§ About this task: Please restate every line below exactly, without any pictures.

§ Listed records:
++++++

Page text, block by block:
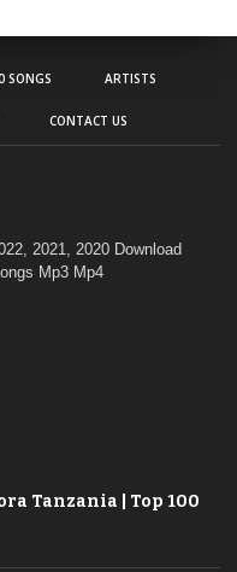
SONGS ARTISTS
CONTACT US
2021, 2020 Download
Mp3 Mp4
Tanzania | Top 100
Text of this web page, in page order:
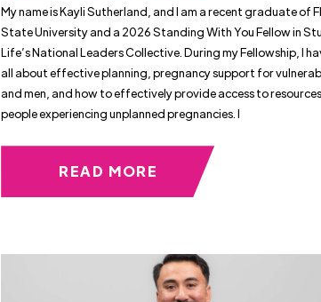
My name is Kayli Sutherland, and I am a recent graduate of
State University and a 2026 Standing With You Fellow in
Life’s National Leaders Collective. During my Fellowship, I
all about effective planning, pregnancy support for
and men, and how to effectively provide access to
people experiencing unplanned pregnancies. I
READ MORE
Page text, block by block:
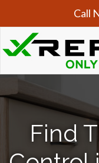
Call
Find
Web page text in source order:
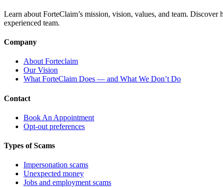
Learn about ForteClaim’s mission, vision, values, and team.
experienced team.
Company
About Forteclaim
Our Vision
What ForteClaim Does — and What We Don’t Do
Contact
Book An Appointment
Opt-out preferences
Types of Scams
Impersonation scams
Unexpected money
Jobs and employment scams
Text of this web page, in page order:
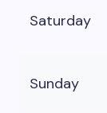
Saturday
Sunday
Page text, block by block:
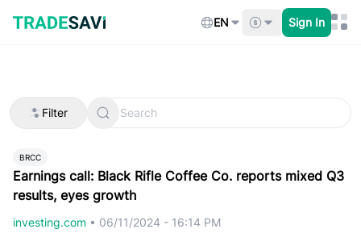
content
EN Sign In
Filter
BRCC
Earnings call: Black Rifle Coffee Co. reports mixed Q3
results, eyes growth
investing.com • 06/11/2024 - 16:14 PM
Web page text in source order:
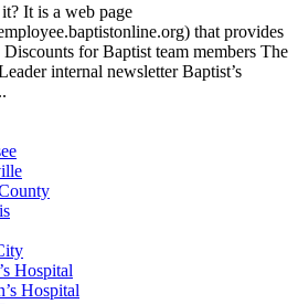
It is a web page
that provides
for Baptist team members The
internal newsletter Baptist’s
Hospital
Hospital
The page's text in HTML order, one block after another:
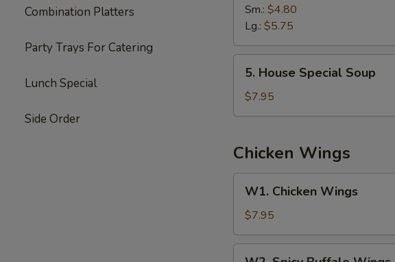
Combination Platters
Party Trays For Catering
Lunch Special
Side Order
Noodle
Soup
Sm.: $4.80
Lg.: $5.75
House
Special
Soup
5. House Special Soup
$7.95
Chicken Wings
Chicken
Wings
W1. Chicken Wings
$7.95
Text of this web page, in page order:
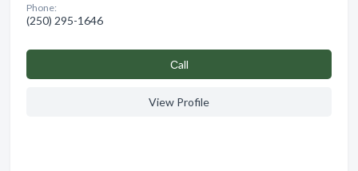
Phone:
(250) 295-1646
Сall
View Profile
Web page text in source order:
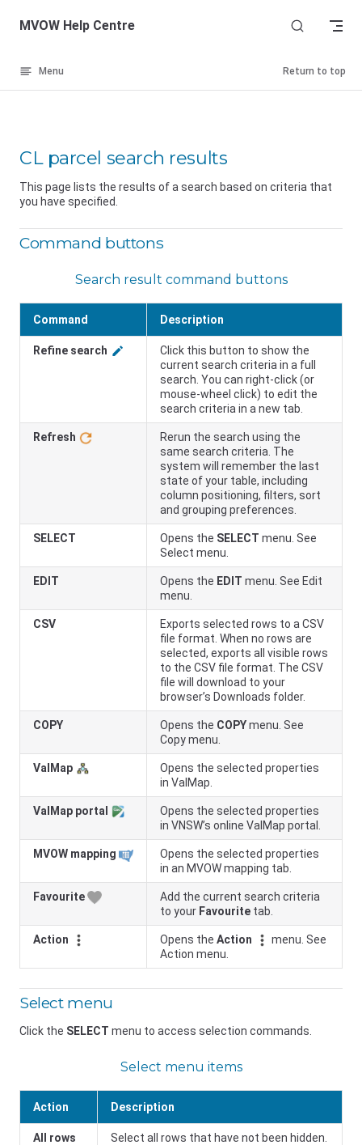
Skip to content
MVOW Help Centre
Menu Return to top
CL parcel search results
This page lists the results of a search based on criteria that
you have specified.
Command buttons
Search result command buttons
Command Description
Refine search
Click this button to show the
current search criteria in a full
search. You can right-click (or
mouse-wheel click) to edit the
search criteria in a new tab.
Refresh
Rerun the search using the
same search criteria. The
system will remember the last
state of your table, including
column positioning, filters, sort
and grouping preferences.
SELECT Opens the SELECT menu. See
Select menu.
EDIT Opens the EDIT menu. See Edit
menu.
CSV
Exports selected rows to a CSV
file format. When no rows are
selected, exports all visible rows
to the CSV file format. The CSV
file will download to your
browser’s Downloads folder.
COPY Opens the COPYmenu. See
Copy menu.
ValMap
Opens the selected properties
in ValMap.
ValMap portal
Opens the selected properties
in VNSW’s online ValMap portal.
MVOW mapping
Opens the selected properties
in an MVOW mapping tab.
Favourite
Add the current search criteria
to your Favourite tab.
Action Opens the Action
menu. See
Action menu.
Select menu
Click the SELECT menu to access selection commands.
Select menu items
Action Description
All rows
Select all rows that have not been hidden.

++++++

§ Answer space:
Page text, block by block:
SONGS ARTISTS
CONTACT US
2021, 2020 Download
Mp3 Mp4
Tanzania | Top 100
Text of this web page, in page order:
My name is Kayli Sutherland, and I am a recent graduate of
State University and a 2026 Standing With You Fellow in
Life’s National Leaders Collective. During my Fellowship, I
all about effective planning, pregnancy support for
and men, and how to effectively provide access to
people experiencing unplanned pregnancies. I
READ MORE
Page text, block by block:
Call
Find
Web page text in source order:
Learn about ForteClaim’s mission, vision, values, and team.
experienced team.
Company
About Forteclaim
Our Vision
What ForteClaim Does — and What We Don’t Do
Contact
Book An Appointment
Opt-out preferences
Types of Scams
Impersonation scams
Unexpected money
Jobs and employment scams
Text of this web page, in page order:
Saturday
Sunday
Page text, block by block:
content
EN Sign In
Filter
BRCC
Earnings call: Black Rifle Coffee Co. reports mixed Q3
results, eyes growth
investing.com • 06/11/2024 - 16:14 PM
Web page text in source order:
It is a web page
that provides
for Baptist team members The
internal newsletter Baptist’s
Hospital
Hospital
The page's text in HTML order, one block after another:
Combination Platters
Party Trays For Catering
Lunch Special
Side Order
Noodle
Soup
Sm.: $4.80
Lg.: $5.75
House
Special
Soup
5. House Special Soup
$7.95
Chicken Wings
Chicken
Wings
W1. Chicken Wings
$7.95
Text of this web page, in page order:
Phone:
(250) 295-1646
Сall
View Profile
Web page text in source order:
Skip to content
MVOW Help Centre
Menu Return to top
CL parcel search results
This page lists the results of a search based on criteria that
you have specified.
Command buttons
Search result command buttons
Command Description
Refine search
Click this button to show the
current search criteria in a full
search. You can right-click (or
mouse-wheel click) to edit the
search criteria in a new tab.
Refresh
Rerun the search using the
same search criteria. The
system will remember the last
state of your table, including
column positioning, filters, sort
and grouping preferences.
SELECT Opens the SELECT menu. See
Select menu.
EDIT Opens the EDIT menu. See Edit
menu.
CSV
Exports selected rows to a CSV
file format. When no rows are
selected, exports all visible rows
to the CSV file format. The CSV
file will download to your
browser’s Downloads folder.
COPY Opens the COPYmenu. See
Copy menu.
ValMap
Opens the selected properties
in ValMap.
ValMap portal
Opens the selected properties
in VNSW’s online ValMap portal.
MVOW mapping
Opens the selected properties
in an MVOW mapping tab.
Favourite
Add the current search criteria
to your Favourite tab.
Action Opens the Action
menu. See
Action menu.
Select menu
Click the SELECT menu to access selection commands.
Select menu items
Action Description
All rows
Select all rows that have not been hidden.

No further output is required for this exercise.